Greetings,
I’ve got some code that does fixed indexing into global memory, but
PTX doesn’t like it and won’t build the program. If I do the same
things with indexing into local memory, PTX likes it just fine. Here’s
some example code:
__kernel void test_kernel1( __global float *some_data, __global float cov_matrix[9] )
{
// does not compile
cov_matrix[0] = 0.0f;
cov_matrix[1] = 0.0f;
cov_matrix[2] = 0.0f;
cov_matrix[3] = 0.0f;
cov_matrix[4] = 0.0f;
cov_matrix[5] = 0.0f;
cov_matrix[6] = 0.0f;
cov_matrix[7] = 0.0f;
cov_matrix[8] = 0.0f; // <- compile error here
}
This yields the following message:
But if I try to build this:
__kernel void test_kernel2( __global float *some_data )
{
__local float cov_matrix[9];
// compiles
cov_matrix[0] = 0.0f;
cov_matrix[1] = 0.0f;
cov_matrix[2] = 0.0f;
cov_matrix[3] = 0.0f;
cov_matrix[4] = 0.0f;
cov_matrix[5] = 0.0f;
cov_matrix[6] = 0.0f;
cov_matrix[7] = 0.0f;
cov_matrix[8] = 0.0f;
}
it compiles without any problems.
For the life of me, I can’t figure out what’s causing this.
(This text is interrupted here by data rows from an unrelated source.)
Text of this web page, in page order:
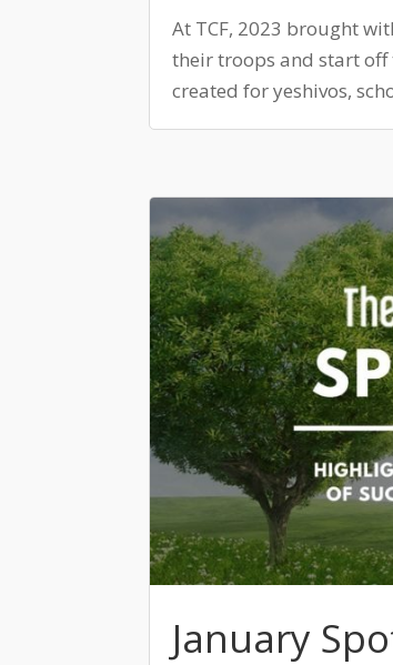
At TCF, 2023 brought
their troops and start off
created for yeshivos,
January
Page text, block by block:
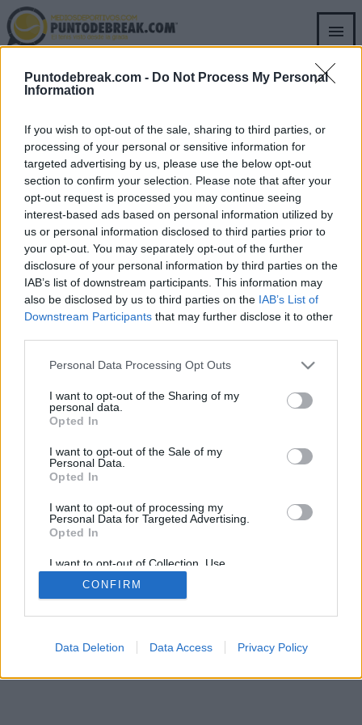
Puntodebreak.com - Do Not Process My Personal
Information
If you wish to opt-out of the sale, sharing to third parties, or
processing of your personal or sensitive information for
targeted advertising by us, please use the below opt-out
section to confirm your selection. Please note that after your
opt-out request is processed you may continue seeing
interest-based ads based on personal information utilized by
us or personal information disclosed to third parties prior to
your opt-out. You may separately opt-out of the further
disclosure of your personal information by third parties on the
IAB’s list of downstream participants. This information may
also be disclosed by us to third parties on the IAB’s List of
Downstream Participants that may further disclose it to other
Personal Data Processing Opt Outs
I want to opt-out of the Sharing of my
personal data.
Opted In
I want to opt-out of the Sale of my
Personal Data.
Opted In
I want to opt-out of processing my
Personal Data for Targeted Advertising.
Opted In
I want to opt-out of Collection, Use,
Retention, Sale, and/or Sharing of my
Personal Data that Is Unrelated with the
Purposes for which it was collected.
CONFIRM
Data Deletion Data Access Privacy Policy
Skip
to
main
content
RICCARDO PIATTI
RICCARDO PIATTI
他发了一条消息
Pedro de Pablos - 18 5月 2026
SECTIONS
Archive
OTHER GROUP
WEBSITES
DeporteValenciano.com
INFORMATION
SOCIAL NETWORKS
© 2026 Puntodebreak. Todos los derechos reservados.
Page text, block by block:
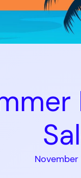
November
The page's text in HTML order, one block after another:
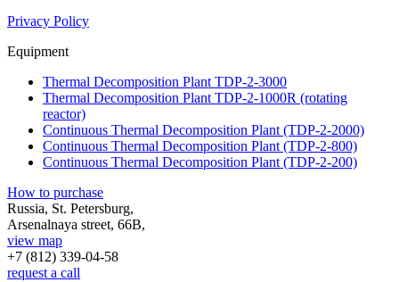
Privacy Policy
Equipment
Thermal Decomposition Plant TDP-2-3000
Thermal Decomposition Plant TDP-2-1000R (rotating
reactor)
Continuous Thermal Decomposition Plant (TDP-2-2000)
Continuous Thermal Decomposition Plant (TDP-2-800)
Continuous Thermal Decomposition Plant (TDP-2-200)
How to purchase
Russia, St. Petersburg,
Arsenalnaya street, 66B,
view map
+7 (812) 339-04-58
request a call
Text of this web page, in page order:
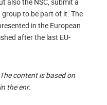
to be part of it. The
in the European
after the last EU-
content is based on
the enr.
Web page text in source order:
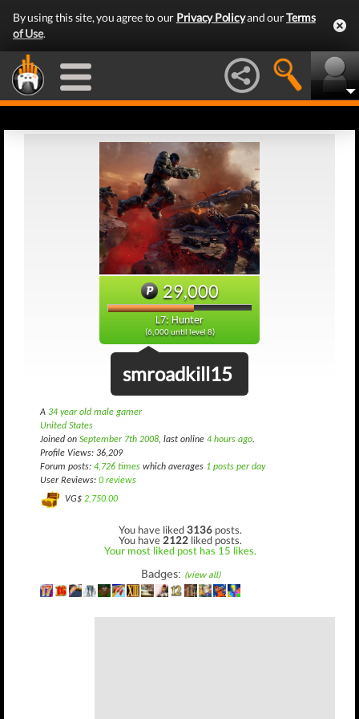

I’m using
the 190.29 driver on 32-bit 9.10 Ubuntu. Any ideas? BTW, I had tried
to upgrade to the 195.36.15 driver, but it was a disaster on my machine,
so I uninstalled the new driver and reinstalled the old one. There
might be some residual 195.36.15 badness floating around.
Thanks in advance!